I just got a perscription filled for Snicks and Snoops -- The Frontline jsut wasn't cutting it -- Evidently the Fleas and Ticks are really really bad this year... Anyway, I start them both on this new stuff on 10/1/11. Hope those that are using it report back that it's all good.....

I'll let you know what I come up with after they actually start taking it.

BTW -- I thought it was quite expensive -- Basically $200.00 per dog per year... Seems painful to me. Oh yeah, it's supposed to be a very "green" product. No bi-products - no chemicals on their body -- etc. ...


----------



## Thumper (Feb 18, 2007)

I started a thread on this a few months ago (search: Trifexis) and got only a few responses, its not so common here yet. Gucci has taken it for 2 months and this next few months is the test, Sept./October are the bad flea months here, so we shall see. The first time she took it she had diarrhea later that day. This last time she took it (last Sunday) she seemed fine, no diarrhea..so as far as keeping the fleas away, we shall see.

I am scared of the chemical thing but the vet assured me it wasn't as toxic as frontline, idk, though..they seem to sometimes tell you what you want to hear to sell something, lol

Keep us posted!
Kara


----------



## Jplatthy (Jan 16, 2011)

My dogs did not tolerate Trifexis well at all........two of them did ok on Comfortis and one did not......but we found ticks..so back on Frontline...will have to see what happens.....

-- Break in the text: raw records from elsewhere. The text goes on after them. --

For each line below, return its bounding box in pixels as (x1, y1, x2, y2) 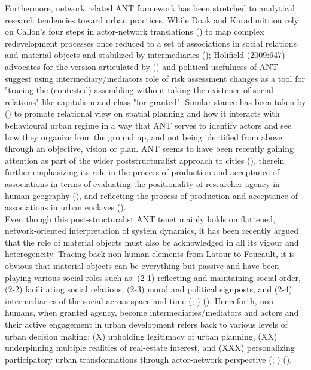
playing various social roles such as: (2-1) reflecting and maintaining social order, (5, 271, 301, 283)
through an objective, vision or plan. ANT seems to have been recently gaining (5, 142, 294, 155)
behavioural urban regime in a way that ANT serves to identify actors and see (5, 118, 292, 131)
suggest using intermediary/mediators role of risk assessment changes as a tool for (5, 72, 305, 84)
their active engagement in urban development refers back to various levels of (5, 318, 288, 331)
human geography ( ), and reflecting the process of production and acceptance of (5, 189, 298, 201)
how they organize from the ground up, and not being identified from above (5, 130, 282, 143)
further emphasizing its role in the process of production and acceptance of (5, 166, 280, 178)
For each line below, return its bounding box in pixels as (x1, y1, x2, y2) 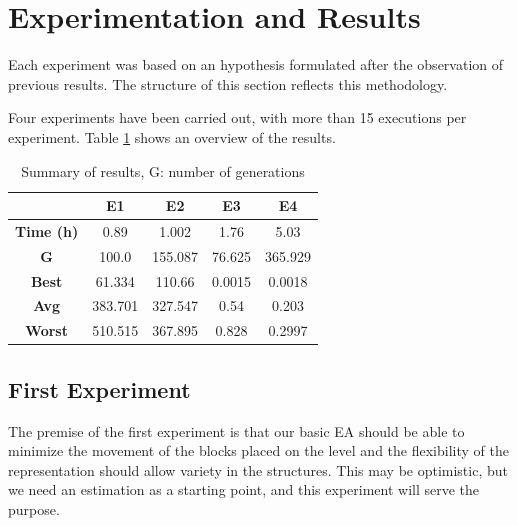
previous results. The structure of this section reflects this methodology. (8, 73, 448, 94)
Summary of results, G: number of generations (21, 160, 305, 181)
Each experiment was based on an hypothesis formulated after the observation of (8, 54, 504, 75)
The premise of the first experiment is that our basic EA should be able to (8, 420, 465, 441)
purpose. (8, 498, 60, 519)
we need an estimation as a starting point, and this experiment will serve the (8, 479, 480, 500)
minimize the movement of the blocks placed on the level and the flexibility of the (8, 440, 509, 461)
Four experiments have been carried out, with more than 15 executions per (8, 107, 467, 128)
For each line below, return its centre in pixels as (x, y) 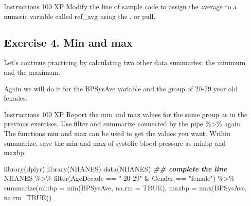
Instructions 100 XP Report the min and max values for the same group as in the (126, 114)
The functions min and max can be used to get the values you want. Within (117, 133)
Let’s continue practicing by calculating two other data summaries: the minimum (125, 62)
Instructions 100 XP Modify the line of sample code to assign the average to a (120, 6)
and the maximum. (32, 72)
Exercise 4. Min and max (68, 42)
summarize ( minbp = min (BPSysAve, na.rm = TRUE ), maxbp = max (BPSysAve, (125, 187)
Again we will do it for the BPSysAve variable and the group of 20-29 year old (121, 88)
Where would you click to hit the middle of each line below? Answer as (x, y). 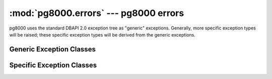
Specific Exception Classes (53, 65)
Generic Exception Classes (52, 49)
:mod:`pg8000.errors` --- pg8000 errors (97, 13)
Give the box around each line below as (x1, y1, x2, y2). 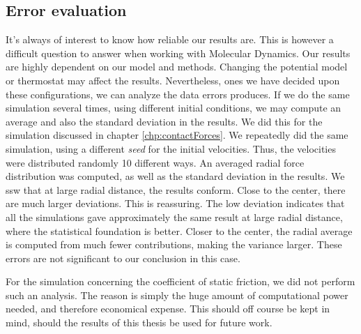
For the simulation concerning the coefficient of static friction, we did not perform (6, 274, 355, 289)
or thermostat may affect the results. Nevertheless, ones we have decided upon (6, 73, 340, 87)
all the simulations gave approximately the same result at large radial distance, (6, 209, 343, 224)
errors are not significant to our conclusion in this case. (6, 250, 240, 265)
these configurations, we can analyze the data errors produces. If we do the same (6, 86, 350, 101)
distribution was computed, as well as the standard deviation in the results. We (6, 169, 345, 183)
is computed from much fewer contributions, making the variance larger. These (6, 237, 342, 252)
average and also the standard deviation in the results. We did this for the (6, 114, 323, 128)
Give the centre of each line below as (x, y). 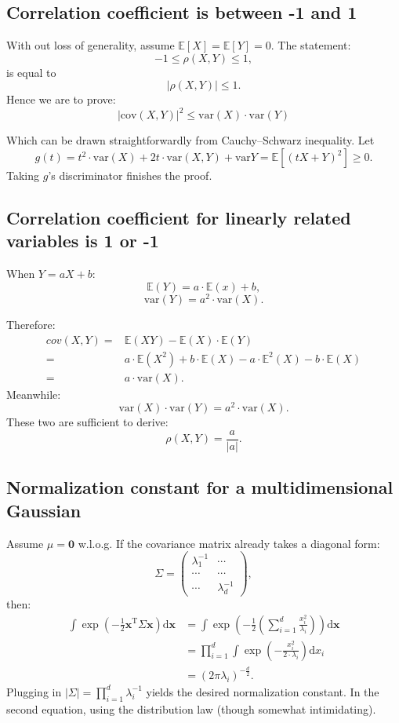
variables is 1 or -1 (83, 241)
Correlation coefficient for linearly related (179, 218)
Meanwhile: (34, 394)
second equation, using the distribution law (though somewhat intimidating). (191, 708)
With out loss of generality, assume (91, 45)
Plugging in (34, 691)
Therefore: (31, 324)
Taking (23, 175)
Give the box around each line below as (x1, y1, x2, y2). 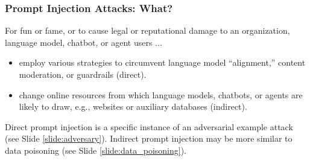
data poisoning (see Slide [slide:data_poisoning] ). (5, 144, 186, 156)
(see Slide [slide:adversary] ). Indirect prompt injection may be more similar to (5, 132, 293, 145)
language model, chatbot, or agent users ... (5, 36, 162, 48)
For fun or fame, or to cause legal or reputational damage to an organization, (5, 24, 290, 37)
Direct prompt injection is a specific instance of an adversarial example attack (5, 120, 293, 133)
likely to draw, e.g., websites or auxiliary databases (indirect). (19, 100, 247, 113)
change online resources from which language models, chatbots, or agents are (19, 88, 303, 101)
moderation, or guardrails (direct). (19, 68, 147, 80)
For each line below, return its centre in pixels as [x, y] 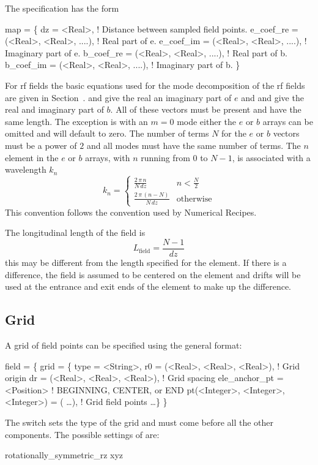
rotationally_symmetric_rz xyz [64, 455]
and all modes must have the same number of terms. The [194, 145]
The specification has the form [62, 8]
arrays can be [288, 121]
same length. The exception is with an [76, 121]
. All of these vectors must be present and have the [206, 109]
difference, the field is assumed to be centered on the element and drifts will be [153, 274]
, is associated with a [271, 157]
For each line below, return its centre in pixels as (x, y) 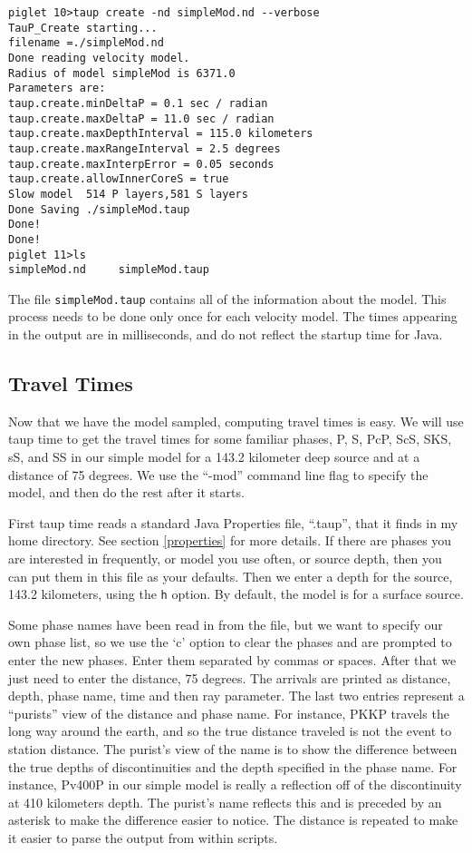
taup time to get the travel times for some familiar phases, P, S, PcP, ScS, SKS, (230, 439)
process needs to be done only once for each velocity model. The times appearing (233, 316)
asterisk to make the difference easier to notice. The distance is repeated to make (233, 820)
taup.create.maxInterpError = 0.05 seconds (141, 164)
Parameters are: (57, 88)
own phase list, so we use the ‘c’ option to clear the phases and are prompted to (230, 642)
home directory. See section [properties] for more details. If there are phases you (230, 540)
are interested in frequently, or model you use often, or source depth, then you (225, 559)
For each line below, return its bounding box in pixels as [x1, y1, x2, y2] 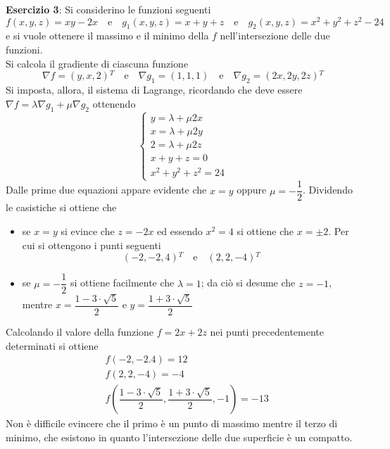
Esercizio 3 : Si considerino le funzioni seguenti [6, 2, 211, 16]
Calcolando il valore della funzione [6, 324, 154, 339]
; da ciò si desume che [201, 275, 296, 290]
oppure [237, 182, 267, 197]
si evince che [61, 223, 115, 238]
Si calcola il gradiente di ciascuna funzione [6, 56, 189, 70]
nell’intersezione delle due [220, 28, 330, 43]
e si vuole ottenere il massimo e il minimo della [6, 28, 209, 43]
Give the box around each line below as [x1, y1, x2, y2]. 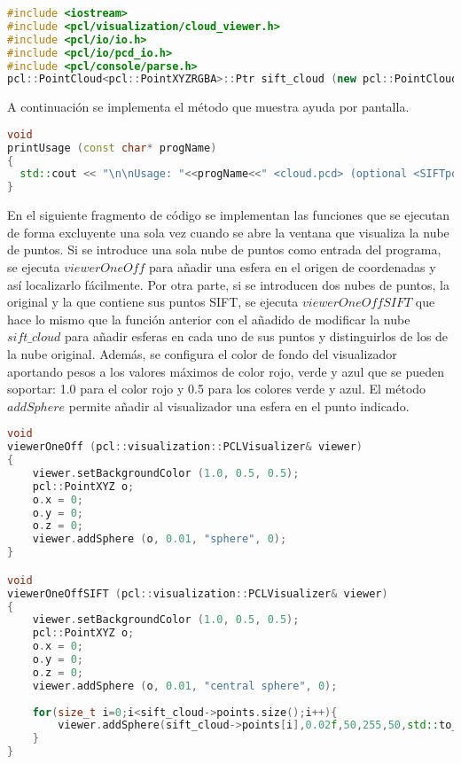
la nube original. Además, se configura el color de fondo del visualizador [7, 344, 397, 363]
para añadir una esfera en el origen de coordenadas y [149, 258, 436, 276]
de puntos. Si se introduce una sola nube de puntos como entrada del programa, [7, 240, 441, 259]
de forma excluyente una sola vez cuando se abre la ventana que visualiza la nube [7, 222, 449, 241]
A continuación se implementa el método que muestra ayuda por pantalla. [7, 97, 410, 116]
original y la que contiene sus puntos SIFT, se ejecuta [7, 292, 299, 311]
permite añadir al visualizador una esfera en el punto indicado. [68, 396, 410, 415]
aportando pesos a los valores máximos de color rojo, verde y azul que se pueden [7, 362, 444, 380]
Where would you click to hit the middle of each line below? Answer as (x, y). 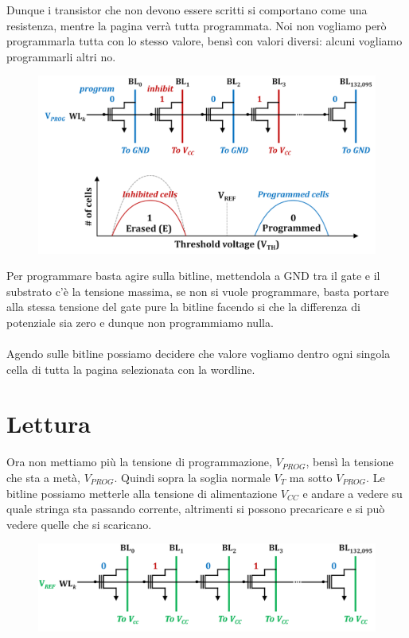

What do you have Snicks and Snoops on?


----------



## SnickersDad (Apr 9, 2010)

Jplatthy said:


> ...
> What do you have Snicks and Snoops on?


They started out with Sentinal, then the last 6 months on Front Line - It's not doing the trick for us along with intecepter for the parasites. This month they will be on Comfortis, and next month they start on the Trifexis -- we're hoping it'll be the final change.


----------



## baileyandenzo (Nov 3, 2010)

my dogs have both been on comfortis/interceptor and i just recently switched them to trifexis. They are doing great but it is only the first month so we will see. My vet recommended it.


----------



## StarrLhasa (Jun 6, 2010)

My two have been on Trifexis for 2 months after being on Comfortis for 3 months. Frontline did not stop the fleas in the Springtime. 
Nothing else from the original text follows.